**DIRECTIONS FOR THIS TASK**
Do not copy the pictures. Write out the lines from the start of the entries through the line containing "Emergent inertial frames [55, 822, 230, 846]".

**RECORDS SHOWN**
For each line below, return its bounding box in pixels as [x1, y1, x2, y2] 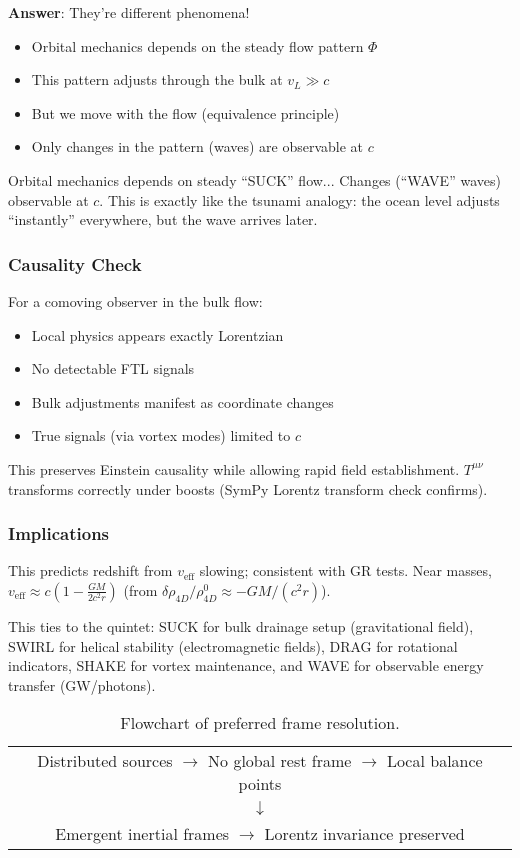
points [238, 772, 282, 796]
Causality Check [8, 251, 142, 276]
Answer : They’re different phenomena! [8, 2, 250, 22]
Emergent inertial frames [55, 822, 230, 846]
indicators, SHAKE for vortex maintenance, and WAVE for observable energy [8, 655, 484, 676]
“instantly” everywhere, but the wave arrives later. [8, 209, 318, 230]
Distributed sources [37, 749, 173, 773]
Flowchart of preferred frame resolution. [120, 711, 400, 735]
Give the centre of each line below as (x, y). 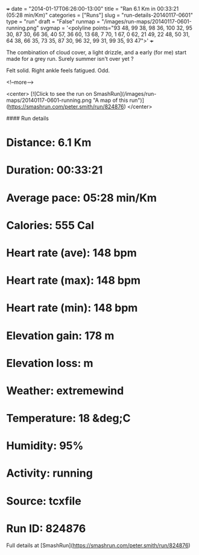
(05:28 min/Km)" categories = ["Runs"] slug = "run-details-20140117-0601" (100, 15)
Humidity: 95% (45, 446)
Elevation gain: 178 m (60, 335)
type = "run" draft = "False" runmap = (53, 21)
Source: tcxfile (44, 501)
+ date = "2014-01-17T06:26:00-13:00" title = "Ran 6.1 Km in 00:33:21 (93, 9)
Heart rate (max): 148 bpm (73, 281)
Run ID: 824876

**TASK ANSWER**
For each line below, return its bounding box in pixels as [x1, y1, x2, y2] 
points [238, 772, 282, 796]
Causality Check [8, 251, 142, 276]
Answer : They’re different phenomena! [8, 2, 250, 22]
Emergent inertial frames [55, 822, 230, 846]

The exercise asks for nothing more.